The FDA has just approved galcanezumab (Emgality), the third CGRP monoclonal antibody for the prophylactic treatment of migraines. It follows erenumab (Aimovig) and fremanezumab (Ajovy) and just like these two drugs it appears to be very safe and very effective for over 50% of patients.
Galcanezumab is also administered by a monthly subcutaneous injection. The initial dose is two 120 mg injections, followed by a single 120 mg injection every month. Similarly to erenumab, it comes in an autoinjector pen which is easy to self-administer. Fremanezumab is not available in an autoinjector pen but only in a small prefilled syringe, which may make some patients hesitant to use it, however injecting with a prefilled syringe is often less painful.
Galcanezumab and fremanezumab list as their only side effect injection site reaction, while erenumab also has the side effect of constipation. Erenumab was approved four months ago and at our Center we have already injected about 300 patients. Constipation is a problem for a small number of patients and in a couple of them it was severe enough that they stopped the injections.

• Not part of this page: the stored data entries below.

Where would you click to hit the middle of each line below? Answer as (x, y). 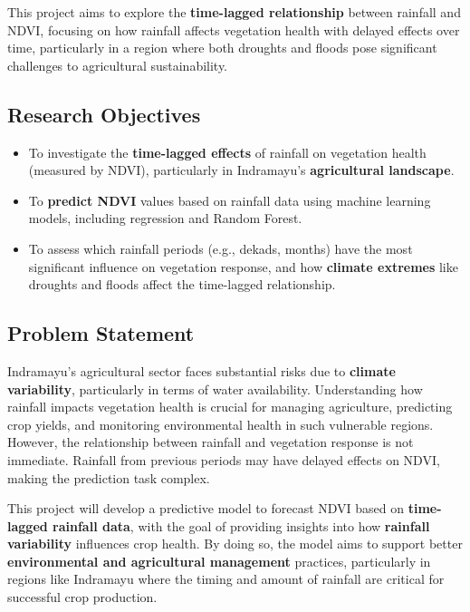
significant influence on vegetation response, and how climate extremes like (243, 266)
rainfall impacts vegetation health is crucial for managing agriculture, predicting (230, 407)
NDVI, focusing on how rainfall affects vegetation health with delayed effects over (234, 29)
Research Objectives (104, 114)
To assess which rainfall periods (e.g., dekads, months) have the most (221, 248)
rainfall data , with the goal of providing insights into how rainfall (241, 525)
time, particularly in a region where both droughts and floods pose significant (222, 48)
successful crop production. (82, 597)
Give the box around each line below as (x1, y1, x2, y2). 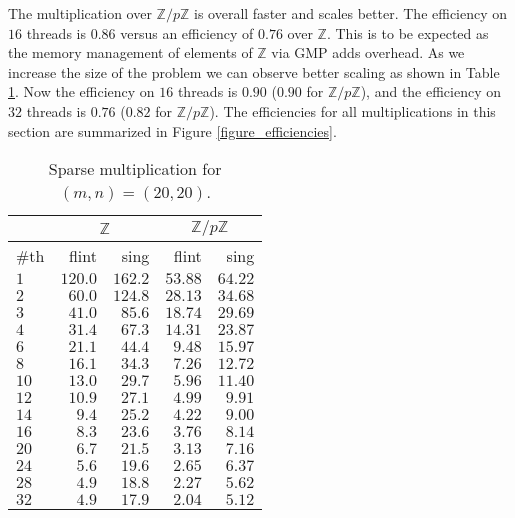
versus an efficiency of (120, 22, 254, 43)
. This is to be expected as (326, 22, 489, 43)
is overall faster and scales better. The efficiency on (194, 3, 508, 23)
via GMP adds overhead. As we (271, 42, 465, 63)
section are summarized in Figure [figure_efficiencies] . (8, 120, 337, 141)
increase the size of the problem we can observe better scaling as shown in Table (8, 61, 500, 82)
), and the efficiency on (360, 81, 502, 102)
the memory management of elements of (8, 42, 253, 63)
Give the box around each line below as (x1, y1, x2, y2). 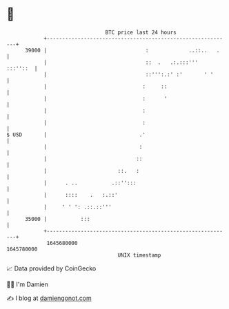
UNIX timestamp (117, 251, 161, 259)
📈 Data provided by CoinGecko (6, 264, 97, 273)
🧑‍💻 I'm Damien (6, 280, 49, 288)
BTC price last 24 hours (105, 29, 177, 36)
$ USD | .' (6, 131, 146, 138)
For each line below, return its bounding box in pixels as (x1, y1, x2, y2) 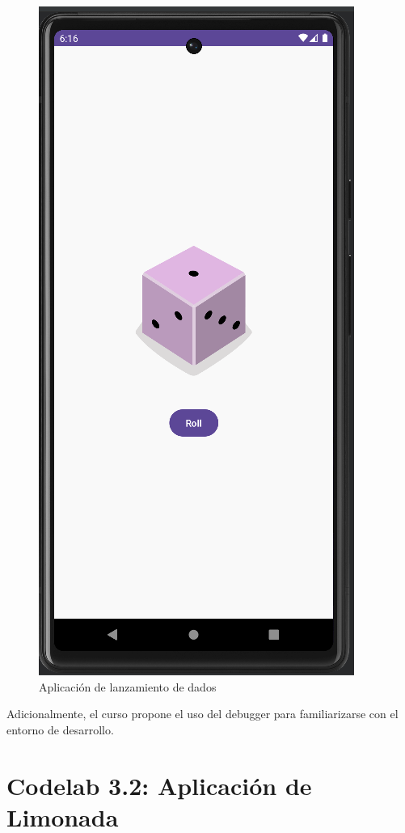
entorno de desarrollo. (6, 721, 114, 738)
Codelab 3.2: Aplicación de (6, 768, 312, 801)
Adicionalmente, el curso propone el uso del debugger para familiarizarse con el (6, 705, 399, 722)
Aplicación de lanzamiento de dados (39, 678, 217, 695)
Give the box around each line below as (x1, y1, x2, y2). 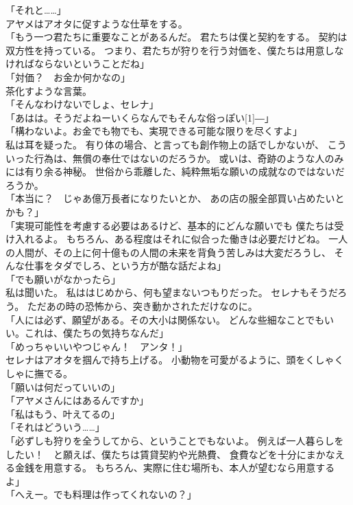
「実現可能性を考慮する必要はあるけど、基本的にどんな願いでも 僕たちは (5, 218, 334, 232)
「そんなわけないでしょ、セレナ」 (5, 97, 159, 111)
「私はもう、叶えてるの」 (5, 406, 120, 420)
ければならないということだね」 (5, 56, 149, 71)
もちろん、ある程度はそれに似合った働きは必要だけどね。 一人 (66, 232, 348, 246)
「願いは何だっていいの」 (5, 379, 121, 394)
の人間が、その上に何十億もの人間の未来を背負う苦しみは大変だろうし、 (5, 245, 331, 259)
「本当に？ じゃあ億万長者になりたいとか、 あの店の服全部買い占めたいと (5, 191, 345, 205)

Fremanezumab was approved only a couple of weeks ago and we’ve treated only about a dozen patients so far, so it is too early to tell if it will also cause constipation. After all, these three drugs are similar to each other in that they block the effect of calcitonin gene-related peptide (CGRP), a chemical released during a migraine attack. The only difference in the way they work is that erenumab blocks the CGRP receptor, where the CGRP molecule attaches itself, while the other two drugs block the actual CGRP molecule. It is possible that this difference in the mechanism of action is why erenumab is more likely to cause constipation.
We have also seen one patient who developed a rash about 5-6 days after being injected with erenumab, which resolved with a short course of prednisone.
All three manufacturers offer a free trial, in come cases for up to a year. Many insurers are starting to pay for these truly remarkable medications, although most require that the patient first tries and fails one or two inexpensive oral preventive medications. We’ve also encountered some insurers who will pay for either Botox or erenumab, but not for both. This is a problem for some of our patients who get partial relief from each treatment and almost complete relief when these two are combined. One strategy is to continue obtaining Botox through the insurance and getting one of the monoclonal antibodies through the free trial program.
One common question we get asked is how soon will the injection work. In some patients the relief begins in a couple of days, but we have also seen patients who improve only after 2 treatments. The large trials that led to the FDA approval suggest that each subsequent treatment will provide better relief than the previous one.